Он смотрит в сторону бассейна, где радостно плещется ребенок. Их ребенок, как я понимаю.

– Чёрт… Её нужно унести в тень, в отель… Есть в отеле врач?

– Не знаю. Можно вызвать. Я… – вспоминаю, что у Зои, у нашего Светлячка тут на Кипре родственники, у которых медицинская клиника. Нужно позвонить Тамерлану. – Давай я отнесу ее, узнаю на ресепшен.

– Я сам отнесу и узнаю. Ты… пожалуйста, помоги с ребенком. Можешь вытащить его из бассейна и привести в лобби отеля? Его зовут Ник, Николай…

– Да, конечно. Он не испугается меня? Чужой человек?

– Он у нас не трус. – смотрит на меня презрительно, буквально мгновение, потом срывается с места и идет к зданию отеля. Вижу, как рука Воробушка беспомощно болтается и сердце сжимается.

Что с ней? Почему ей стало дурно? Неужели она…

Стоп, гадать нет времени. Я должен заняться ее ребенком, ее сыном.

Быстро иду к бассейну, спускаюсь в воду.

– Ник!

Парнишка поворачивается ко мне, улыбается.

– Привет, Ник, я Ильяс, твой… твоя мама попросила меня приглядеть за тобой. Нужно отвести тебя в отель.

– А как же моле? Хочу на моле…

– Маме стало плохо. Твой… В общем, ее понесли в отель. Мне надо проводить тебя к ней.

– Холошо. А потом… ты пойдешь со мной на моле?

– Я постараюсь, Ник.

– Ладно. Пошли.

Он протягивает мне руки, и я поднимаю его из воды. Он кажется таким маленьким, хрупким, хотя на его ручонках я вижу мышцы, и ножки сильные.

У меня не слишком большой опыт общения с детьми.

Сандро меня долго побаивался, хотя на коляске он меня почти не видел – малышом еще был. Да и я сам не слишком стремился с ним общаться. Все-таки помнил, кто его настоящий отец. Потом мы подружились. Но так как дома у Тамерлана я сейчас почти не бываю – видимся редко. Только Айна присылает его фото, и по телефону я иногда с ним болтаю.

 

– А ты кто? – вопрос сына Нади застает врасплох. И правда, кто я?

При мысли что, возможно, я все-таки отец этого малыша у меня в груди становится глухо и пусто.

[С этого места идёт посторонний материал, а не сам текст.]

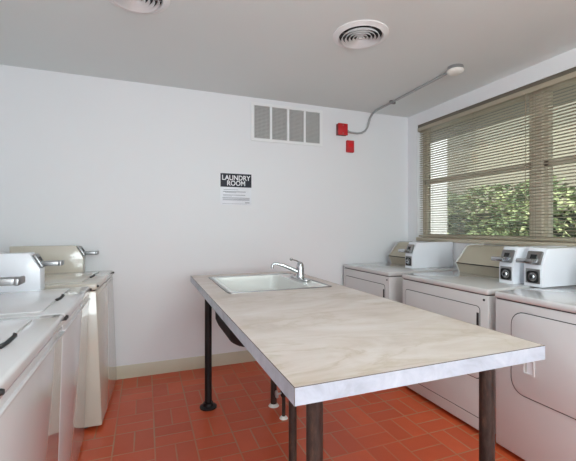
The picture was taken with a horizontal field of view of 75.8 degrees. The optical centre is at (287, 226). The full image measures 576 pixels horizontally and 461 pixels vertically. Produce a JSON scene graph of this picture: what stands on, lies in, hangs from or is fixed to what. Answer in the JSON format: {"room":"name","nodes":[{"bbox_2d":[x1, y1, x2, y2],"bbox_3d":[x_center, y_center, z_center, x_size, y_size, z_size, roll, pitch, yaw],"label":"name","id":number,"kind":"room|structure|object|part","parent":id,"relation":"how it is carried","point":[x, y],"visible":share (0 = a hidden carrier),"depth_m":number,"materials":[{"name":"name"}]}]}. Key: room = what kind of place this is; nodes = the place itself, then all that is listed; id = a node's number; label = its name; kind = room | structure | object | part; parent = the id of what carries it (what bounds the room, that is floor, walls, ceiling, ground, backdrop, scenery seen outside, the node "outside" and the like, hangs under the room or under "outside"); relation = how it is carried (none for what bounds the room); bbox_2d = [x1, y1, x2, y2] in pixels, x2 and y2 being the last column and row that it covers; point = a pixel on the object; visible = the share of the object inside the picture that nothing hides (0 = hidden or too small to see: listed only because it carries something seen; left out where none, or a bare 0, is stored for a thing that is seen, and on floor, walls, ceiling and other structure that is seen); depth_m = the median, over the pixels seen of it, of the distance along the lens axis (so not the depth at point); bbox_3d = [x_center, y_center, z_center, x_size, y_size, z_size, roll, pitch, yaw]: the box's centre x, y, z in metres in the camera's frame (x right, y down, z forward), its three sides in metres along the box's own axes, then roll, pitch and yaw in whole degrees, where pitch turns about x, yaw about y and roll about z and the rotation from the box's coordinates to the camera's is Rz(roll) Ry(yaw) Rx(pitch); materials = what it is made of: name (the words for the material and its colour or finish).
{"room":"laundry","nodes":[
{"label":"laundry","id":0,"kind":"room"},
{"bbox_2d":[0,65,407,365],"bbox_3d":[-0.467,0.020,3.459,4.080,2.440,0.160,0,0,-21],"label":"wall","id":1,"kind":"structure","parent":0,"point":[128,172],"depth_m":3.18,"materials":[{"name":"paint"}]},
{"bbox_2d":[116,350,255,379],"bbox_3d":[-0.436,1.188,3.379,3.760,0.104,0.011,0,0,-21],"label":"baseboard","id":2,"kind":"structure","parent":1,"relation":"attached to","point":[167,366],"depth_m":3.18,"materials":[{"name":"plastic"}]},
{"bbox_2d":[220,173,250,204],"bbox_3d":[-0.472,-0.342,3.368,0.286,0.284,0.006,0,0,-21],"label":"sign","id":3,"kind":"object","parent":1,"relation":"attached to","point":[235,189],"visible":1,"depth_m":3.36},
{"bbox_3d":[-0.472,-0.342,3.369,0.286,0.284,0.004,0,0,-21],"label":"plate","id":4,"kind":"part","parent":3,"relation":"part of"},
{"bbox_2d":[251,102,322,146],"bbox_3d":[0.000,-0.977,3.547,0.732,0.356,0.012,0,0,-21],"label":"air vent","id":5,"kind":"object","parent":1,"relation":"in","point":[273,123],"visible":1,"depth_m":3.54,"materials":[{"name":"grey metal"}]},
{"bbox_3d":[-0.242,-0.977,3.454,0.153,0.304,0.006,0,0,-21],"label":"panel","id":6,"kind":"part","parent":5,"relation":"part of","materials":[{"name":"grey metal"}]},
{"bbox_3d":[-0.081,-0.977,3.516,0.153,0.304,0.006,0,0,-21],"label":"panel","id":7,"kind":"part","parent":5,"relation":"part of","materials":[{"name":"grey metal"}]},
{"bbox_3d":[0.081,-0.977,3.579,0.153,0.304,0.006,0,0,-21],"label":"panel","id":8,"kind":"part","parent":5,"relation":"part of","materials":[{"name":"grey metal"}]},
{"bbox_3d":[0.242,-0.977,3.641,0.153,0.304,0.006,0,0,-21],"label":"panel","id":9,"kind":"part","parent":5,"relation":"part of","materials":[{"name":"grey metal"}]},
{"bbox_2d":[336,123,347,135],"bbox_3d":[0.544,-0.982,3.734,0.108,0.116,0.054,0,0,-21],"label":"alarm box","id":10,"kind":"object","parent":1,"relation":"attached to","point":[341,128],"visible":1,"depth_m":3.71,"materials":[{"name":"red metal"}]},
{"bbox_2d":[346,140,353,152],"bbox_3d":[0.635,-0.822,3.780,0.082,0.120,0.034,0,0,-21],"label":"fire alarm","id":11,"kind":"object","parent":1,"relation":"attached to","point":[349,144],"visible":1,"depth_m":3.77,"materials":[{"name":"red plastic"}]},
{"bbox_2d":[0,0,575,117],"bbox_3d":[0.555,-1.260,0.812,4.080,0.120,5.835,0,0,-21],"label":"ceiling","id":12,"kind":"structure","parent":0,"point":[278,50],"depth_m":2.43,"materials":[{"name":"paint"}]},
{"bbox_2d":[107,0,169,13],"bbox_3d":[-0.786,-1.186,1.905,0.344,0.028,0.344,0,0,-21],"label":"ceiling vent","id":13,"kind":"object","parent":12,"relation":"in","point":[135,6],"visible":1,"depth_m":1.98,"materials":[{"name":"metal"}]},
{"bbox_2d":[333,20,388,48],"bbox_3d":[0.453,-1.186,2.313,0.344,0.028,0.344,0,0,-21],"label":"ceiling vent","id":14,"kind":"object","parent":12,"relation":"in","point":[359,34],"visible":1,"depth_m":2.28,"materials":[{"name":"metal"}]},
{"bbox_2d":[348,72,447,133],"bbox_3d":[1.022,-1.076,3.372,0.283,0.247,1.151,0,0,-35],"label":"conduit","id":15,"kind":"object","parent":12,"relation":"attached to","point":[444,74],"visible":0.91,"depth_m":3.44,"materials":[{"name":"metal"}]},
{"bbox_2d":[447,64,463,75],"bbox_3d":[1.254,-1.172,2.772,0.122,0.056,0.122,0,0,-21],"label":"smoke detector","id":16,"kind":"object","parent":12,"relation":"attached to","point":[455,69],"visible":1,"depth_m":2.74,"materials":[{"name":"white plastic"}]},
{"bbox_2d":[77,361,524,460],"bbox_3d":[0.555,1.300,0.812,4.080,0.120,5.835,0,0,-21],"label":"floor","id":17,"kind":"structure","parent":0,"point":[157,417],"depth_m":2.29,"materials":[{"name":"tile"}]},
{"bbox_2d":[0,276,66,460],"bbox_3d":[-1.085,0.690,1.014,0.714,1.100,0.725,0,0,-21],"label":"washing machine","id":18,"kind":"object","parent":17,"relation":"on","point":[30,347],"visible":1,"depth_m":1.12,"materials":[{"name":"white metal"}]},
{"bbox_3d":[-1.033,0.343,1.020,0.415,0.008,0.600,0,0,-21],"label":"lid","id":19,"kind":"part","parent":18,"relation":"part of","materials":[{"name":"white metal"}]},
{"bbox_2d":[0,252,91,460],"bbox_3d":[-1.348,0.690,1.696,0.714,1.100,0.725,0,0,-21],"label":"washing machine","id":20,"kind":"object","parent":17,"relation":"on","point":[31,298],"visible":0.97,"depth_m":1.80,"materials":[{"name":"white metal"}]},
{"bbox_3d":[-1.296,0.343,1.702,0.415,0.008,0.600,0,0,-21],"label":"lid","id":21,"kind":"part","parent":20,"relation":"part of","materials":[{"name":"white metal"}]},
{"bbox_3d":[-1.357,0.183,2.021,0.053,0.077,0.080,0,0,-21],"label":"slide plate","id":22,"kind":"part","parent":20,"relation":"part of","materials":[{"name":"metal"}]},
{"bbox_2d":[10,245,116,428],"bbox_3d":[-1.584,0.690,2.509,0.693,1.100,0.735,0,0,-18],"label":"washing machine","id":23,"kind":"object","parent":17,"relation":"on","point":[101,372],"visible":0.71,"depth_m":2.47,"materials":[{"name":"white metal"}]},
{"bbox_3d":[-1.560,0.343,2.503,0.415,0.008,0.610,0,0,-18],"label":"lid","id":24,"kind":"part","parent":23,"relation":"part of","materials":[{"name":"white metal"}]},
{"bbox_3d":[-1.579,0.183,2.839,0.053,0.077,0.080,0,0,-18],"label":"slide plate","id":25,"kind":"part","parent":23,"relation":"part of","materials":[{"name":"metal"}]},
{"bbox_2d":[190,258,544,460],"bbox_3d":[0.030,0.723,1.929,0.823,1.034,2.042,0,0,-21],"label":"table","id":26,"kind":"object","parent":17,"relation":"on","point":[318,340],"visible":1,"depth_m":1.22,"materials":[{"name":"laminate"}]},
{"bbox_3d":[-0.549,0.816,2.548,0.048,0.828,0.048,0,0,-21],"label":"leg","id":27,"kind":"part","parent":26,"relation":"part of","materials":[{"name":"black metal"}]},
{"bbox_2d":[209,273,331,346],"bbox_3d":[-0.149,0.525,2.429,0.636,0.340,0.686,0,0,-21],"label":"sink","id":28,"kind":"object","parent":26,"relation":"in","point":[238,284],"depth_m":2.59,"materials":[{"name":"ceramic"}]},
{"bbox_2d":[268,379,278,407],"bbox_3d":[-0.137,0.969,2.496,0.074,0.543,0.236,0,0,27],"label":"drain pipe","id":29,"kind":"object","parent":26,"relation":"attached to","point":[273,404],"visible":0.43,"depth_m":2.55,"materials":[{"name":"metal"}]},
{"bbox_2d":[275,390,287,419],"bbox_3d":[0.009,0.812,2.432,0.225,0.855,0.057,0,0,-39],"label":"pipe","id":30,"kind":"object","parent":26,"relation":"attached to","point":[283,416],"visible":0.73,"depth_m":2.39,"materials":[{"name":"metal"}]},
{"bbox_2d":[271,258,310,281],"bbox_3d":[0.004,0.281,2.505,0.230,0.151,0.256,0,0,-21],"label":"faucet","id":31,"kind":"object","parent":26,"relation":"on","point":[299,270],"depth_m":2.51,"materials":[{"name":"silver metal"}]},
{"bbox_3d":[0.023,0.819,1.797,0.040,0.832,0.040,0,0,-21],"label":"post","id":32,"kind":"part","parent":26,"relation":"part of","materials":[{"name":"metal"}]},
{"bbox_3d":[0.075,0.816,1.042,0.048,0.828,0.048,0,0,-21],"label":"leg","id":33,"kind":"part","parent":26,"relation":"part of","materials":[{"name":"metal"}]},
{"bbox_3d":[0.665,0.816,1.237,0.048,0.828,0.048,0,0,-21],"label":"leg","id":34,"kind":"part","parent":26,"relation":"part of","materials":[{"name":"metal"}]},
{"bbox_2d":[344,241,457,302],"bbox_3d":[1.072,0.689,3.513,0.827,1.102,0.745,0,0,-21],"label":"dryer","id":35,"kind":"object","parent":17,"relation":"on","point":[382,279],"visible":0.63,"depth_m":3.33,"materials":[{"name":"white metal"}]},
{"bbox_3d":[0.689,0.691,3.374,0.010,0.418,0.640,0,0,-21],"label":"door","id":36,"kind":"part","parent":35,"relation":"part of","materials":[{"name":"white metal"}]},
{"bbox_3d":[1.098,0.196,3.334,0.044,0.080,0.082,0,0,-21],"label":"slide plate","id":37,"kind":"part","parent":35,"relation":"part of","materials":[{"name":"metal"}]},
{"bbox_2d":[402,244,566,433],"bbox_3d":[1.396,0.684,2.637,0.827,1.112,0.770,0,0,-21],"label":"dryer","id":38,"kind":"object","parent":17,"relation":"on","point":[467,294],"visible":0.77,"depth_m":2.40,"materials":[{"name":"white metal"}]},
{"bbox_3d":[1.013,0.686,2.498,0.010,0.428,0.665,0,0,-21],"label":"door","id":39,"kind":"part","parent":38,"relation":"part of","materials":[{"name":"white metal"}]},
{"bbox_3d":[1.395,0.295,2.368,0.005,0.087,0.078,0,0,-21],"label":"vault plate","id":40,"kind":"part","parent":38,"relation":"part of","materials":[{"name":"metal"}]},
{"bbox_3d":[1.407,0.186,2.373,0.044,0.080,0.082,0,0,-21],"label":"slide plate","id":41,"kind":"part","parent":38,"relation":"part of","materials":[{"name":"metal"}]},
{"bbox_2d":[495,246,575,460],"bbox_3d":[1.658,0.684,1.915,0.831,1.112,0.836,0,0,-21],"label":"dryer","id":42,"kind":"object","parent":17,"relation":"on","point":[536,400],"visible":0.92,"depth_m":1.88,"materials":[{"name":"white metal"}]},
{"bbox_3d":[1.476,0.295,2.232,0.005,0.087,0.087,0,0,-21],"label":"vault plate","id":43,"kind":"part","parent":42,"relation":"part of","materials":[{"name":"metal"}]},
{"bbox_3d":[1.489,0.186,2.236,0.044,0.080,0.092,0,0,-21],"label":"slide plate","id":44,"kind":"part","parent":42,"relation":"part of","materials":[{"name":"metal"}]},
{"bbox_3d":[1.296,0.661,1.727,0.010,0.427,0.545,0,0,-21],"label":"door","id":45,"kind":"part","parent":42,"relation":"part of","materials":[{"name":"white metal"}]},
{"bbox_2d":[408,48,575,267],"bbox_3d":[2.384,0.020,1.517,0.160,2.440,5.515,0,0,-21],"label":"wall","id":46,"kind":"structure","parent":0,"point":[562,62],"depth_m":3.47,"materials":[{"name":"paint"}]},
{"bbox_2d":[416,237,575,246],"bbox_3d":[2.128,0.127,2.035,0.093,0.036,4.065,0,0,-21],"label":"trim","id":47,"kind":"structure","parent":46,"relation":"attached to","point":[454,240],"depth_m":3.02,"materials":[{"name":"paint"}]},
{"bbox_2d":[423,81,575,242],"bbox_3d":[2.195,-0.481,2.061,0.090,1.192,4.065,0,0,-21],"label":"window","id":48,"kind":"structure","parent":46,"relation":"in","point":[538,220],"depth_m":3.47,"materials":[{"name":"paint"}]},
{"bbox_3d":[1.692,-0.471,3.398,0.004,1.097,1.132,0,0,-21],"label":"pane","id":49,"kind":"part","parent":48,"relation":"part of","materials":[{"name":"clear glass"}]},
{"bbox_3d":[1.691,-0.457,3.395,0.050,1.107,1.187,0,0,-21],"label":"sash","id":50,"kind":"part","parent":48,"relation":"part of","materials":[{"name":"paint"}]},
{"bbox_2d":[418,67,575,241],"bbox_3d":[2.125,-0.488,2.037,0.068,1.176,4.051,0,0,-21],"label":"window blind","id":51,"kind":"object","parent":48,"relation":"attached to","point":[567,76],"visible":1,"depth_m":2.99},
{"bbox_3d":[1.647,-0.460,3.272,0.029,1.100,0.003,0,0,-21],"label":"ladder cord","id":52,"kind":"part","parent":51,"relation":"part of","materials":[{"name":"beige fabric"}]},
{"bbox_3d":[2.123,0.092,2.040,0.028,0.015,4.037,0,0,-21],"label":"rail","id":53,"kind":"part","parent":51,"relation":"part of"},
{"bbox_3d":[1.842,-0.460,2.769,0.029,1.100,0.003,0,0,-21],"label":"ladder cord","id":54,"kind":"part","parent":51,"relation":"part of","materials":[{"name":"beige fabric"}]},
{"bbox_3d":[2.190,-0.457,2.102,0.050,1.107,1.425,0,0,-21],"label":"sash","id":55,"kind":"part","parent":48,"relation":"part of","materials":[{"name":"paint"}]},
{"bbox_2d":[477,84,575,127],"bbox_3d":[2.692,-1.210,1.843,0.650,0.220,12.500,0,0,-21],"label":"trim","id":56,"kind":"structure","parent":46,"relation":"attached to","point":[575,84],"depth_m":3.46,"materials":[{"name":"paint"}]},
{"label":"outside","id":57,"kind":"structure","parent":0,"visible":0},
{"bbox_3d":[6.420,1.475,6.765,11.150,0.230,24.000,0,0,-21],"label":"ground","id":58,"kind":"structure","parent":57,"visible":0},
{"bbox_2d":[463,174,575,236],"bbox_3d":[3.703,0.251,5.449,0.967,2.318,11.609,0,0,-21],"label":"hedge","id":59,"kind":"object","parent":58,"relation":"on","point":[499,231],"visible":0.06,"depth_m":5.76,"materials":[{"name":"green plant"}]},
{"bbox_2d":[465,101,575,213],"bbox_3d":[4.754,-0.865,7.194,0.950,4.450,18.400,0,0,-21],"label":"neighboring building","id":60,"kind":"structure","parent":58,"relation":"on","point":[567,178],"depth_m":7.43,"materials":[{"name":"paint"}]}
]}

Мой сын. Сын, от которого я отказался! Если это на самом деле мой сын?

– Я… я старый знакомый твоей мамы. Меня зовут Ильяс.

– Иляс? Смешное имя. А я Николай. Ник. Так мама называет.

– Ник. Красивое имя. А… папа тебя как называет? – сжимаю зубы, понимая, что это запрещенный прием, вот так выведывать у ребенка все, но, почему-то свербит, какой-то мазохизм. Понимаю, что услышать ответ будет больно, но…

– У меня нет папы…

И снова как прямой удар в челюсть. Если этот великан ему не отец, тогда… тогда выходит его отец я?